RECORDS FOR THIS TASK section start
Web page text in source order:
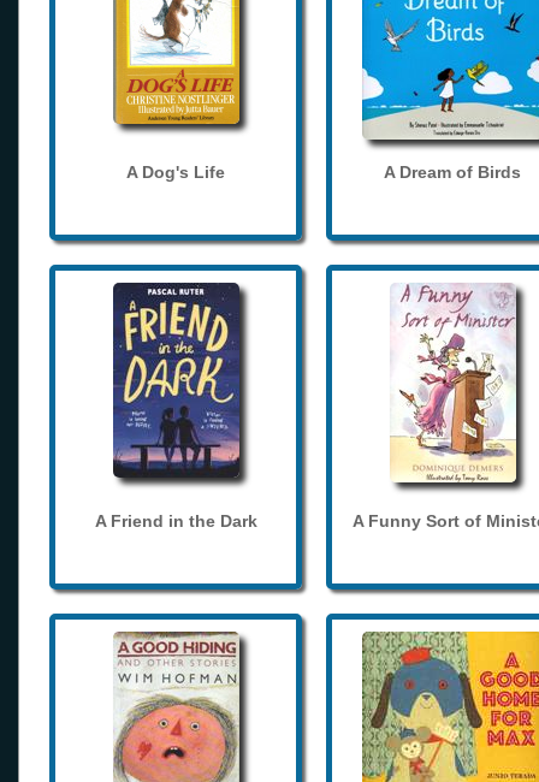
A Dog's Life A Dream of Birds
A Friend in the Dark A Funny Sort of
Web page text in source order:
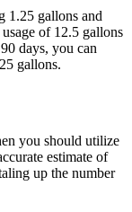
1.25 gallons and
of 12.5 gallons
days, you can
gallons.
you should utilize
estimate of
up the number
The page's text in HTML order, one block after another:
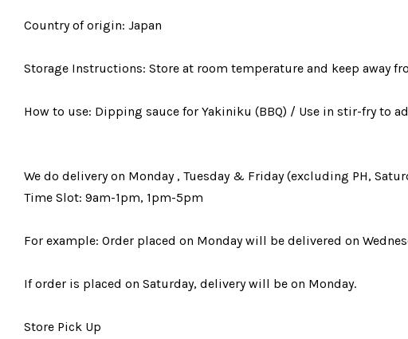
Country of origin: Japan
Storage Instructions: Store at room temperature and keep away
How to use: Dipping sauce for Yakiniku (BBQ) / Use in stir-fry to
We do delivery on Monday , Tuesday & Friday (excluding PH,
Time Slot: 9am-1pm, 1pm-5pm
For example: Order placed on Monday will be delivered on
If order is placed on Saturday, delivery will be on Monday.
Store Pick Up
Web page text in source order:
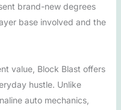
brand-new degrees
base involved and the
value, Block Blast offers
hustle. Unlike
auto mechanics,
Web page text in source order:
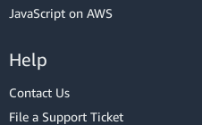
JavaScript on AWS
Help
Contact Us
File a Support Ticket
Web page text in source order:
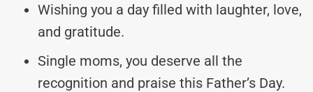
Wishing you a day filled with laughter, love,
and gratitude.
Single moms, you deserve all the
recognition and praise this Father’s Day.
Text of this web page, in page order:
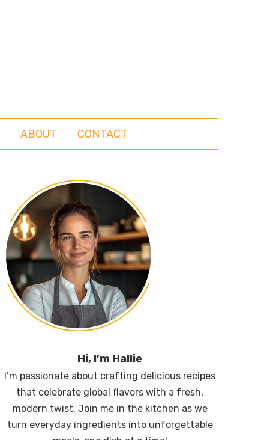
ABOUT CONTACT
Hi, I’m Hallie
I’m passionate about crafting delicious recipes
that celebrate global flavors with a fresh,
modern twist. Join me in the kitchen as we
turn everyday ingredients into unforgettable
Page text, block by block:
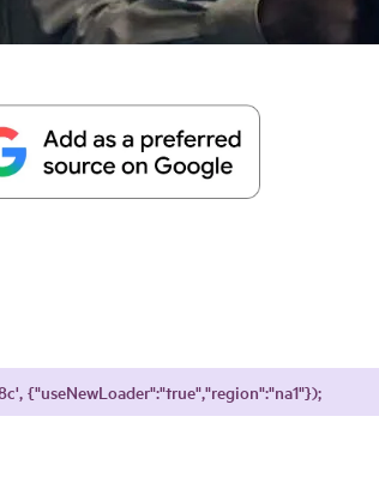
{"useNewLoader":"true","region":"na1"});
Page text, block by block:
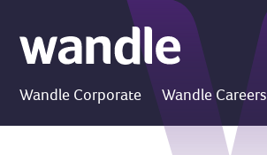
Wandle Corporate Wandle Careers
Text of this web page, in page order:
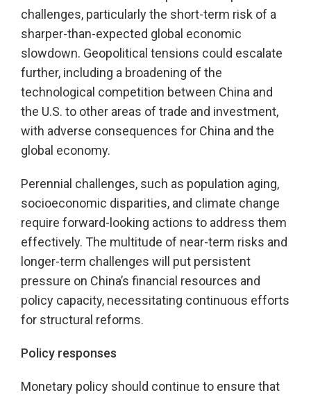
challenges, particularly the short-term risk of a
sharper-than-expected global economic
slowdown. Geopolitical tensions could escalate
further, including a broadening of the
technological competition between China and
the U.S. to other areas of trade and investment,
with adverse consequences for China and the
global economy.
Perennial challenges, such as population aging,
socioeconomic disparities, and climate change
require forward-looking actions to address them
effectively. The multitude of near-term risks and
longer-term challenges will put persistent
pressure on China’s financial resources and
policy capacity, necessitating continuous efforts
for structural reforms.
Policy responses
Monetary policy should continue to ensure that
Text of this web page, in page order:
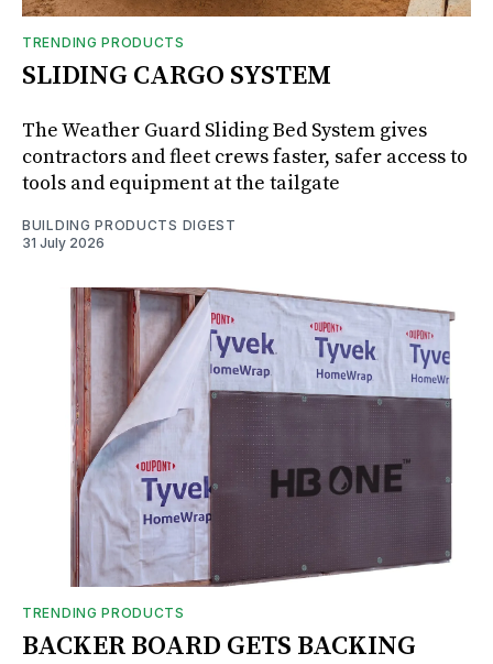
RECORDS FOR THIS TASK section end
WHAT IS BEING ASKED -
With images left out, the data must be transcribed exactly.

RESPONSE -
Web page text in source order:
A Dog's Life A Dream of Birds
A Friend in the Dark A Funny Sort of
Web page text in source order:
1.25 gallons and
of 12.5 gallons
days, you can
gallons.
you should utilize
estimate of
up the number
The page's text in HTML order, one block after another:
Country of origin: Japan
Storage Instructions: Store at room temperature and keep away
How to use: Dipping sauce for Yakiniku (BBQ) / Use in stir-fry to
We do delivery on Monday , Tuesday & Friday (excluding PH,
Time Slot: 9am-1pm, 1pm-5pm
For example: Order placed on Monday will be delivered on
If order is placed on Saturday, delivery will be on Monday.
Store Pick Up
Web page text in source order:
brand-new degrees
base involved and the
value, Block Blast offers
hustle. Unlike
auto mechanics,
Web page text in source order:
JavaScript on AWS
Help
Contact Us
File a Support Ticket
Web page text in source order:
Wishing you a day filled with laughter, love,
and gratitude.
Single moms, you deserve all the
recognition and praise this Father’s Day.
Text of this web page, in page order:
ABOUT CONTACT
Hi, I’m Hallie
I’m passionate about crafting delicious recipes
that celebrate global flavors with a fresh,
modern twist. Join me in the kitchen as we
turn everyday ingredients into unforgettable
Page text, block by block:
{"useNewLoader":"true","region":"na1"});
Page text, block by block:
Wandle Corporate Wandle Careers
Text of this web page, in page order:
challenges, particularly the short-term risk of a
sharper-than-expected global economic
slowdown. Geopolitical tensions could escalate
further, including a broadening of the
technological competition between China and
the U.S. to other areas of trade and investment,
with adverse consequences for China and the
global economy.
Perennial challenges, such as population aging,
socioeconomic disparities, and climate change
require forward-looking actions to address them
effectively. The multitude of near-term risks and
longer-term challenges will put persistent
pressure on China’s financial resources and
policy capacity, necessitating continuous efforts
for structural reforms.
Policy responses
Monetary policy should continue to ensure that
Text of this web page, in page order:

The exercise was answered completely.